A subsequence of a string is a new string which is formed from the original string by deleting some (can be none) of the characters without disturbing the relative positions of the remaining characters. (ie, "ACE" is
a subsequence of "ABCDE" while "AEC" is
not).
Here is an example:
S = "rabbbit", T = "rabbit"
Return 3.
题意:给定两个字符串S和T,返回S中有多少个子序列和T一样。
思路:动态规划。本来想用一个一维数组来存储结果,花好久时间没弄出来,还是用二维数组写起来更清楚容易。直接看代码吧,注释应该还算比较清楚。
public class Solution {
public int numDistinct(String S, String T) {
if (S == null || T == null) return 0;
if (S.equals("") || T.equals("")) return 0;
//table[i][j]表示S[0~i]中有多少个T[0~j]的个数
int[][] table = new int[S.length()][T.length()];
//给table第一行赋值,意思是S[0]中有多少个T[0~j]
//显然,S[0]最多包含一个T[0],故table[0][1~n]都为0
if (S.charAt(0) == T.charAt(0)) {
table[0][0] = 1;
}
for (int i = 1; i < S.length(); i++) {
char s = S.charAt(i);
//给table[i][0]赋值,意思是S[0~i]中有多少个T[0]
if (s == T.charAt(0)) {
table[i][0] = table[i - 1][0] + 1;
} else {
table[i][0] = table[i - 1][0];
}
for (int j = 1; j < T.length(); j++) {
char t = T.charAt(j);
if (s == t) {
//如果用S[i]匹配T[j],那么S[0~i-1]中共有table[i-1][j-1]个T[0~j-1]

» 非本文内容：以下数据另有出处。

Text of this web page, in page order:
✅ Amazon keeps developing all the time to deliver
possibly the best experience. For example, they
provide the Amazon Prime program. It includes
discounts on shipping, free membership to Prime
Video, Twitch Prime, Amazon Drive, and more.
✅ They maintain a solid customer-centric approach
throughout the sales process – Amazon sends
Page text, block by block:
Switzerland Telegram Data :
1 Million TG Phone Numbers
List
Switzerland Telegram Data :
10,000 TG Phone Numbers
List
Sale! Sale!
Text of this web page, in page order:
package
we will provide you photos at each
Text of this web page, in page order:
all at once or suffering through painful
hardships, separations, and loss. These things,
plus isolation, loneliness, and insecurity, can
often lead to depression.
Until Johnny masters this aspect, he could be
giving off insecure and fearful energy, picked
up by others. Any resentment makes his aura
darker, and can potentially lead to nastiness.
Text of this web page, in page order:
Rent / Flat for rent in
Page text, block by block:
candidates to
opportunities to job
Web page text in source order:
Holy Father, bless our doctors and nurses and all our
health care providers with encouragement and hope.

//如果不用S[i]匹配T[i],那么S[0~i]中共有table[i-1][j]个T[0~j]
table[i][j] = table[i - 1][j - 1] + table[i - 1][j];
} else {
//S[i]!=T[j]时,S[0~i]中共有table[i-1][j]个T[0~j]
table[i][j] = table[i - 1][j];
}
}
}
return table[S.length() - 1][T.length() - 1];
}
}